Lunch was at Casa Verde (green house) restaurant, a beautiful venue on the water. At each of these planned meals, we either had a buffet or the choice between 2 or 3 entrees, usually fish, pork, or beef. I’m not allowed the latter so I enjoyed a lot of fish which is my first choice anyway. Sometimes it was a little overcooked, but sometimes it was perfecto. I have no complaints about the main meals. There was always plenty of food even for people like me on a restricted diet. Who needs bread anyway? But I did have a thought on my last day in Cuba regarding bread. I don’t think they have major corporations messing with the make-up of bread so it’s probably much closer to its natural state and much more likely not to have the elements that cause me pain.
View from Casa Verde Restaurante
That afternoon we toured the lovely little town of Cienfuegos, including going to the 1889 Tomas Terry Theater which is very similar to the 1894 Grand Opera House in Galveston, TX. The Tomas Terry is still pretty much in the same condition as it was in 1889, with wooden theater chairs bolted to the floor and mesh under the railing around the main seating area, There were 3 box seats on each side of the stage, as one would expect, each one above the other, but they didn’t protrude out like small balconies. The openings were even with the rest of the wall. Not much leg room, I expect. Also, there were beautiful frescos on the ceiling. It’s an active theater, not just a tourist attraction, though on the side in addition to a coffee shop there were tiny tiendas offering tourist trash.
Below is a link to a video by Leslie Van der Meersch on Youtube, which shows the town much better than I can portray it.
Afterward, we again met with a group of UNEAC writers and again exchanged information about ourselves and our writings. Several people read, including myself. One man told a story about the capture of bandidos. I asked Profesora Susana later for the definition of bandido. Were they opponents of Fidel’s? Yes.
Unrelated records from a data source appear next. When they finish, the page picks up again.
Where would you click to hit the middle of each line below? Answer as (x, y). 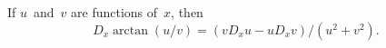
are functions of (114, 12)
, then (187, 12)
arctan (131, 30)
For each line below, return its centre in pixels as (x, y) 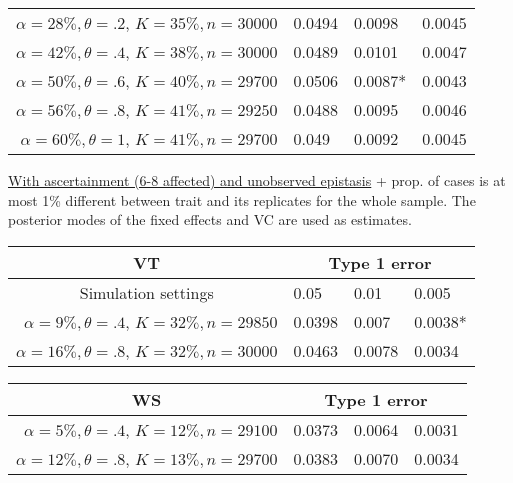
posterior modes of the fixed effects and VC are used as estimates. (210, 219)
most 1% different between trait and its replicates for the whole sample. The (242, 199)
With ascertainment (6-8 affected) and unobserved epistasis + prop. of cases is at (257, 180)
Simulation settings (146, 292)
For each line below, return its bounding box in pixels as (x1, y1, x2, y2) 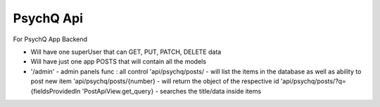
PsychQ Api (13, 10, 84, 26)
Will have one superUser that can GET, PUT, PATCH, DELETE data (30, 48, 222, 56)
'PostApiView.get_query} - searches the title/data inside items (82, 87, 262, 95)
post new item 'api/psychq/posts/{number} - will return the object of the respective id (30, 77, 279, 85)
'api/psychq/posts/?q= (280, 77, 346, 85)
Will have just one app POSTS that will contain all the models (30, 57, 207, 66)
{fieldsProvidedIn (30, 87, 81, 95)
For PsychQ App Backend (13, 35, 88, 43)
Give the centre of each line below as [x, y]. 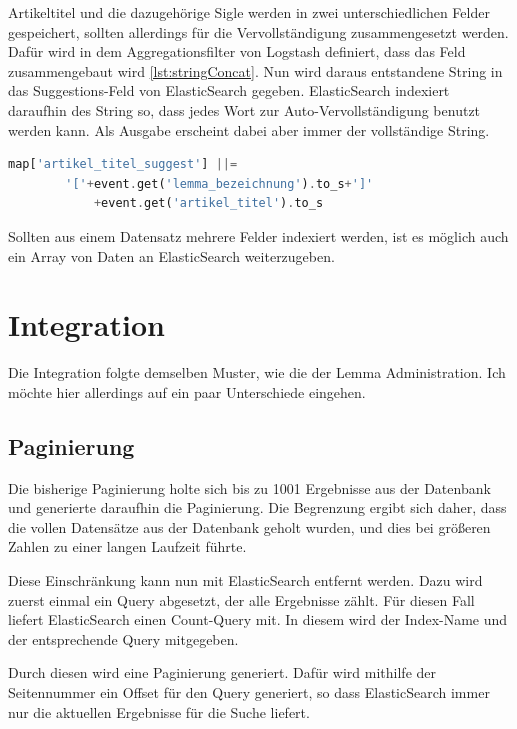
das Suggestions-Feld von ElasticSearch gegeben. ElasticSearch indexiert [229, 90]
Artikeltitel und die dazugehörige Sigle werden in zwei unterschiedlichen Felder [249, 12]
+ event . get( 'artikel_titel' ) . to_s [208, 203]
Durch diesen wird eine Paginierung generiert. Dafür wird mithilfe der [222, 672]
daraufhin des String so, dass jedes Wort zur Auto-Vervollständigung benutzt [244, 109]
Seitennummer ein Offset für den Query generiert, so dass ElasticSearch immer [249, 691]
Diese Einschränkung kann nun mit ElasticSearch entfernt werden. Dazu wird [245, 580]
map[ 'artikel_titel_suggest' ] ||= [123, 164]
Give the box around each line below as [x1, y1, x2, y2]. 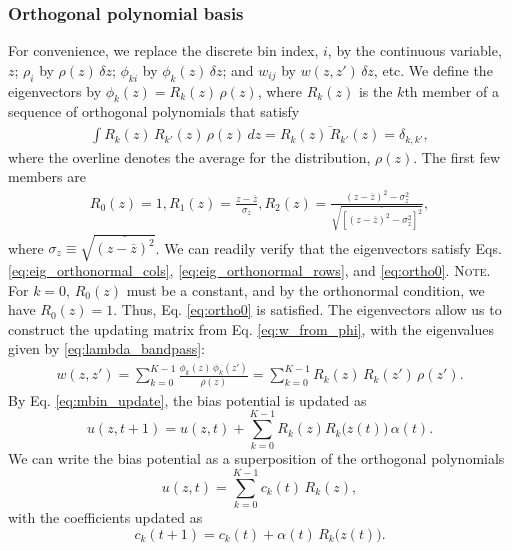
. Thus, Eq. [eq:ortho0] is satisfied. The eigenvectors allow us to [113, 299, 502, 320]
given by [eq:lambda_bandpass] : [8, 338, 205, 359]
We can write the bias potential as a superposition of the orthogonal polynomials [8, 448, 505, 469]
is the [358, 80, 393, 101]
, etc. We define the [373, 59, 493, 80]
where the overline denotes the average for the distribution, [8, 146, 371, 167]
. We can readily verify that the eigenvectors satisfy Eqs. [155, 237, 502, 257]
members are [8, 166, 86, 187]
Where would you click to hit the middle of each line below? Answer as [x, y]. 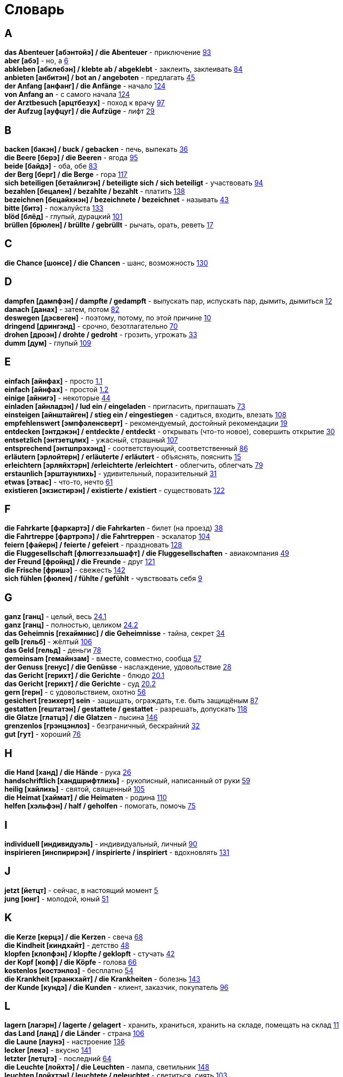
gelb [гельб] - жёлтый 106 [48, 642]
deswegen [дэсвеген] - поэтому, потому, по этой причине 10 [108, 317]
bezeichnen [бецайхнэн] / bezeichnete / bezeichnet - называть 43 [117, 200]
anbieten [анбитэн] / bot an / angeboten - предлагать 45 [100, 78]
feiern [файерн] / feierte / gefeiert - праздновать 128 [93, 545]
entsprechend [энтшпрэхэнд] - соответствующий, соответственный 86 [126, 448]
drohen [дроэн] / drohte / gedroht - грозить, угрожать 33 [101, 334]
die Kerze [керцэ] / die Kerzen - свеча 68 [74, 937]
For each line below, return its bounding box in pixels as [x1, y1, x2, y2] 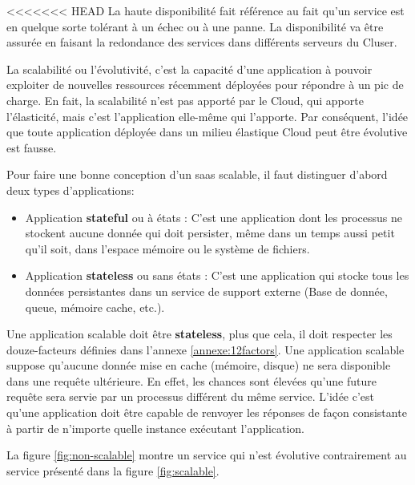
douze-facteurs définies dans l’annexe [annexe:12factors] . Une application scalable [6, 341, 405, 358]
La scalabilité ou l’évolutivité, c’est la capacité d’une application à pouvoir [6, 60, 373, 77]
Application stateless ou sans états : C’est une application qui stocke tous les [25, 267, 409, 284]
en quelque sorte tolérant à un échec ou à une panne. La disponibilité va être [6, 18, 384, 34]
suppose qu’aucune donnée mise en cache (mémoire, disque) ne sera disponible [6, 357, 391, 374]
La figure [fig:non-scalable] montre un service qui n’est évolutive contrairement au [6, 447, 407, 463]
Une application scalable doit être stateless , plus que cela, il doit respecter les [6, 325, 393, 342]
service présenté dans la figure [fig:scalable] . [6, 462, 220, 479]
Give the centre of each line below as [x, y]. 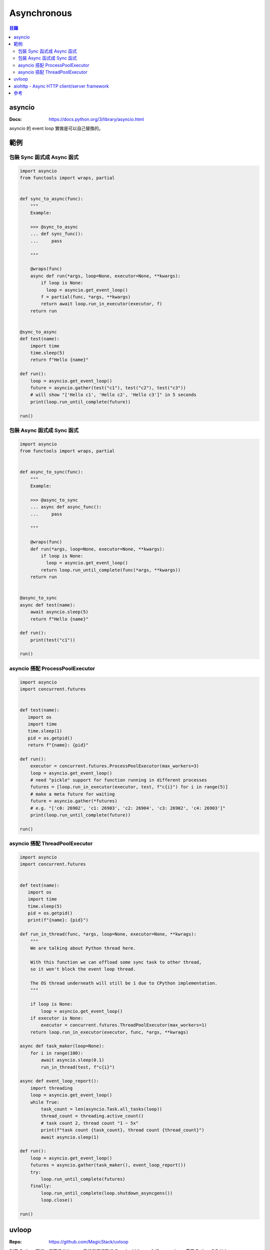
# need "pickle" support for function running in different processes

The venue for that meeting was a garden area full of art, across the square from the theater, outside but under a covered area, like a small stage. (Good thing, because it rained–a welcome respite from the heat.)
On the wall in the garden.
Later we checked into our hotel, the Hotel Jagua, situated pretty far out on the peninsula. The services they offered were pretty up to date, including air conditioning (I guess they know foreigners can’t/won’t tolerate no air-conditioning because everywhere we stayed, we enjoyed it.) The rooms were large and clean and situated around a lovely patio and pool where families swam and sat out until dark. The interior of my room, however, was straight out of the 1950s. Not that the room wasn’t nice, just frozen in time like so many other things. The furniture was “vintage” or “retro” you might say, except I’m sure it was the original. The design on the bedspread was a dead giveaway. I liked it and felt like a time traveler.
My bedroom at Hotel Jagua.
That night was dinner on our own so some of us went to the restaurant adjacent to the hotel. It was very beautiful, the decor influenced by Islamic art.
The next morning, on my way to breakfast, I saw something moving under a bush in a small, rectangular, shaded area adjacent to the walkway. I thought it must be a pigeon or another bird that was, perhaps, injured. Though it didn’t fly away, it moved really fast. I stepped closer to see what it was and after a brief thump of my heart at seeing the size of the thing, wished I’d had my iPhone set to take a picture. The thing was a huge sandcrab at least six inches long. It was a good thing it was more afraid of me than I was of it. If it had run in my direction, it could have chased me all the way back to my room.
Breakfast that morning took place in a dining room every bit as large as those in some casinos in Louisiana. The buffet seemed to go on forever, and the food was great. Even I could find plenty. Of course, I want to add, this is not how everyday Cubans’ eat. We were tourists. Foreigners. I heard a saying the other day from a Cuban ex-pat who lives in San Miguel de Allende, where I live. He said the Cubans say, “When I die, I want to come back as a foreigner.”